The first entry from Aug. 2005 has been revised considerably. Additional infrared data involving states v₂ = 2 and 3 as well as v₃ = 1 and v₁ = 1 were included along with additional pure rotational data pertaining to v₂ = 2 and 3 as well as v₃ = 1. All these data were subjected to one combined fit.
Pure rotational transition frequencies for v = 0 and v₂ = 1 were taken from
(1) U. Fuchs, S. Brünken, G. W. Fuchs, S. Thorwirth, V. Ahrens, F. Lewen, S. Urban, T. Giesen, G. Winnewisser, 2004, Z. Naturforsch., 59a, 861.
Additional v = 0 frequencies were publised in
(2) G. Cazzoli, C. Puzzarini, and J. Gauss, 2005, Astrophys. J. Suppl. Ser. 159, 181.
The v₂ = 1 direct-l-type transitions were reported by
(3) M. Winnewisser and J. Vogt, 1978, Z. Naturforsch., 33a, 1323.

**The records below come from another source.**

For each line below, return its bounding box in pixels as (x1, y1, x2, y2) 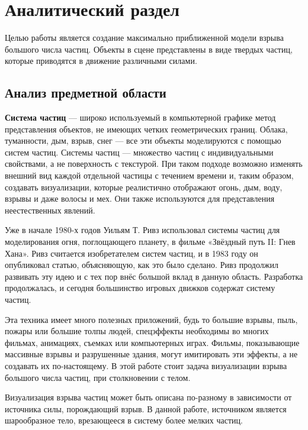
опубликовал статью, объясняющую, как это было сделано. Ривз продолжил (5, 258, 278, 271)
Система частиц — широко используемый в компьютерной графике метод (5, 111, 276, 124)
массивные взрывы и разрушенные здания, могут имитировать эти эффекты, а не (5, 348, 298, 360)
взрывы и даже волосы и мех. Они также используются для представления (5, 192, 275, 205)
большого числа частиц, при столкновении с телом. (5, 371, 191, 383)
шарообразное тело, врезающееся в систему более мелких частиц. (5, 414, 243, 426)
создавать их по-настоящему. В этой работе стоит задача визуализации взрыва (5, 359, 287, 371)
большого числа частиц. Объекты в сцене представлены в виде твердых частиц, (5, 43, 293, 55)
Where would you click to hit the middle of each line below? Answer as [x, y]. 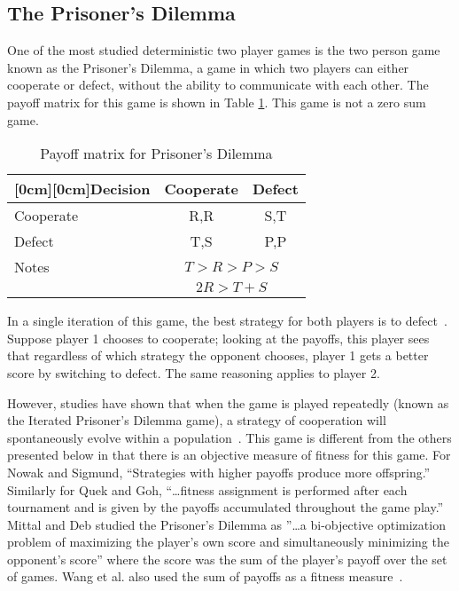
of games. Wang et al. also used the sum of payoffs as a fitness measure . [205, 576]
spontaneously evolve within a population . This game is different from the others [229, 437]
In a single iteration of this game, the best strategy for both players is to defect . [227, 321]
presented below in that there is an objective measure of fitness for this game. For [229, 455]
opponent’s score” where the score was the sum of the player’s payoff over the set [227, 559]
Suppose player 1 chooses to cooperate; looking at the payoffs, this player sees [218, 338]
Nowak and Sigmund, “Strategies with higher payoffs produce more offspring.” [219, 472]
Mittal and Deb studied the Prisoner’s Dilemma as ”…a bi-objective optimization [226, 524]
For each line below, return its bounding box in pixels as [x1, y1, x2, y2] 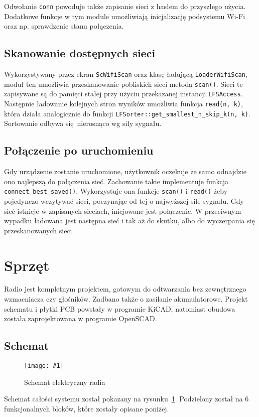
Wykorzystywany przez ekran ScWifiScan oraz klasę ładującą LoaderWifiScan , [4, 69, 247, 79]
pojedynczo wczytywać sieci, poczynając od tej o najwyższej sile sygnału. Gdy [4, 195, 244, 206]
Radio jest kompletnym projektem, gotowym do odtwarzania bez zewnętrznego [4, 284, 246, 294]
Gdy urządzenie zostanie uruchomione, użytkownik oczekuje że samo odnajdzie [4, 166, 246, 177]
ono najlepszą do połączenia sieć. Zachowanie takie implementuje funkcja [4, 176, 229, 186]
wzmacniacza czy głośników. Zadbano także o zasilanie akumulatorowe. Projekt [4, 294, 248, 304]
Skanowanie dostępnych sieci [4, 45, 156, 61]
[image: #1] [24, 362, 64, 370]
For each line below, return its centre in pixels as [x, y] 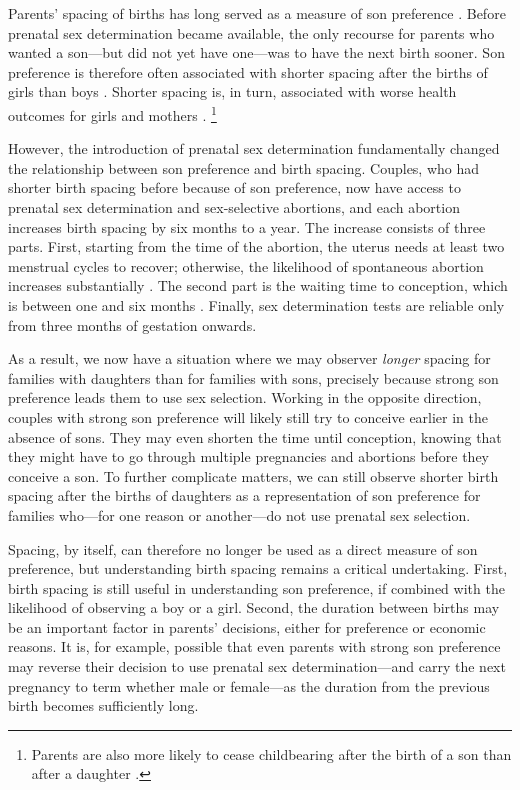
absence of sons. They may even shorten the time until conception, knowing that [255, 436]
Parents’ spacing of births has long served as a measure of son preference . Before [257, 13]
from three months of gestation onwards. [132, 324]
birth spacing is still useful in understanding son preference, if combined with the [256, 587]
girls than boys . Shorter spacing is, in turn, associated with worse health [232, 91]
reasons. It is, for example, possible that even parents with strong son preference [254, 646]
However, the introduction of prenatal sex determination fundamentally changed [254, 148]
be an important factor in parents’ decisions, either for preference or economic [247, 626]
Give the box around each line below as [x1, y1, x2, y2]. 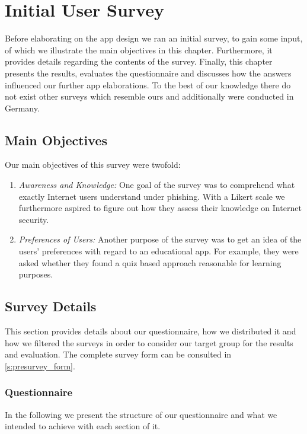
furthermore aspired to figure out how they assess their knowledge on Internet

Higher vibrational state rotational data were taken from
(4) J. Preusser and A. G. Maki, 1993, J. Mol. Spectrosc. 162, 484.

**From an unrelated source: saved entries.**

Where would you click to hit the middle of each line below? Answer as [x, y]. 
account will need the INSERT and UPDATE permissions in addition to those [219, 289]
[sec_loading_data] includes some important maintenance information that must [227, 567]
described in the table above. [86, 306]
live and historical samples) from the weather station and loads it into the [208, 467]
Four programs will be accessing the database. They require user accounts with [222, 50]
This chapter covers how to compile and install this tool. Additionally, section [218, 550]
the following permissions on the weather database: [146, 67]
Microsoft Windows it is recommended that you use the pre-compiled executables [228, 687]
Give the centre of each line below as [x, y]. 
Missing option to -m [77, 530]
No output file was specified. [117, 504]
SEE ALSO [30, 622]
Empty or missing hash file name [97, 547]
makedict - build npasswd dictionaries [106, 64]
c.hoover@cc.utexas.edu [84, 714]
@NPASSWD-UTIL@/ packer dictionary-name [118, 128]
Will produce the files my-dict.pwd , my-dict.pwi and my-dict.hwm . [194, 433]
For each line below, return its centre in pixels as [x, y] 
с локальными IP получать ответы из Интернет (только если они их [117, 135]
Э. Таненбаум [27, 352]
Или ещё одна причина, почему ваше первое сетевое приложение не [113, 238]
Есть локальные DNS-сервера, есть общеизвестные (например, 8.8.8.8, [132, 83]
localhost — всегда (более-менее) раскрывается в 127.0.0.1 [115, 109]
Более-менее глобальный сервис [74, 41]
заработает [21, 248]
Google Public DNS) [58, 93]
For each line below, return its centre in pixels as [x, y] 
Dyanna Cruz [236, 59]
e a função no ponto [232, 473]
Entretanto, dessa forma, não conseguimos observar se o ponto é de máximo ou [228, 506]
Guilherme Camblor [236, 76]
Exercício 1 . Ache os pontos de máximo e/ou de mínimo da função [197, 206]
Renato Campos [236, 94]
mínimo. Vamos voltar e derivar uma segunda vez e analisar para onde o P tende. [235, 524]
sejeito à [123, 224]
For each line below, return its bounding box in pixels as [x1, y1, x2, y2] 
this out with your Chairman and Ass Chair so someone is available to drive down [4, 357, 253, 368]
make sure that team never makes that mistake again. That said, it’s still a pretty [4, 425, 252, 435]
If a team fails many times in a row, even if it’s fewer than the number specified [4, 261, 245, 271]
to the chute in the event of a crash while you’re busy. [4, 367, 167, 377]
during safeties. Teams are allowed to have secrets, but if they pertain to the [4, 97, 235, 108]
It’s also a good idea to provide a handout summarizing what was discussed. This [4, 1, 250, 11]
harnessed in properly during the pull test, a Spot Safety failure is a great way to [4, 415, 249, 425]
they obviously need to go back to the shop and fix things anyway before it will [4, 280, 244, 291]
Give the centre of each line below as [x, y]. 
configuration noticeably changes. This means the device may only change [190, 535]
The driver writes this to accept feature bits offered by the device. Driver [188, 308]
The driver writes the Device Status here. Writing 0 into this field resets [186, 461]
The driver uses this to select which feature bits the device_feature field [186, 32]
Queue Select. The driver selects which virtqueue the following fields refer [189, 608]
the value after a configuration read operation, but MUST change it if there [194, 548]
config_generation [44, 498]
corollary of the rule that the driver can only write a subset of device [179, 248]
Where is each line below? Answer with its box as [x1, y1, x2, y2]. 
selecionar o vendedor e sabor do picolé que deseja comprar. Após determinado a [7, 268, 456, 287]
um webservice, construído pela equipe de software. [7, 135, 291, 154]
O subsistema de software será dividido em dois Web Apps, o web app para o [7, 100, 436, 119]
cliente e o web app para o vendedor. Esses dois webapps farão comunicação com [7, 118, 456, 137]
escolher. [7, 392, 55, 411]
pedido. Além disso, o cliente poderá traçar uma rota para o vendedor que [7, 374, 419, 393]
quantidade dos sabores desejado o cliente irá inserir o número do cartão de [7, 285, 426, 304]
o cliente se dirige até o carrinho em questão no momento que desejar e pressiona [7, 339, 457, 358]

Finally, extensive infrared data come from
(5) A. G. Maki, G. C. Mellau, S. Klee, M. Winnewisser, and W. Quapp, 2000, J. Mol. Spectrosc. 202, 67.
The main improvement occured in the partition function, which is essentially converged at 300 K and probably still good up to about 500 K. The rotational part is well converged up to 1000 K. The frequencies are also better at higher values of J. Predictions should be reliable throughout, but should be viewed with some caution above 3 THz.
The dipole moment was assumed to agree with that of the main isotopic species, see e027501.cat.
The ¹⁵N hyperfine splitting of about 20.6 kHz (2 : 1 intensity ratio) in the 1 – 0 transition is likely too small to be of relevance in radio-astronomical observations. At higher J, this splitting decreases rapidly towards 13.7 kHz.
The partition function takes into account all vibrational states used in the fit.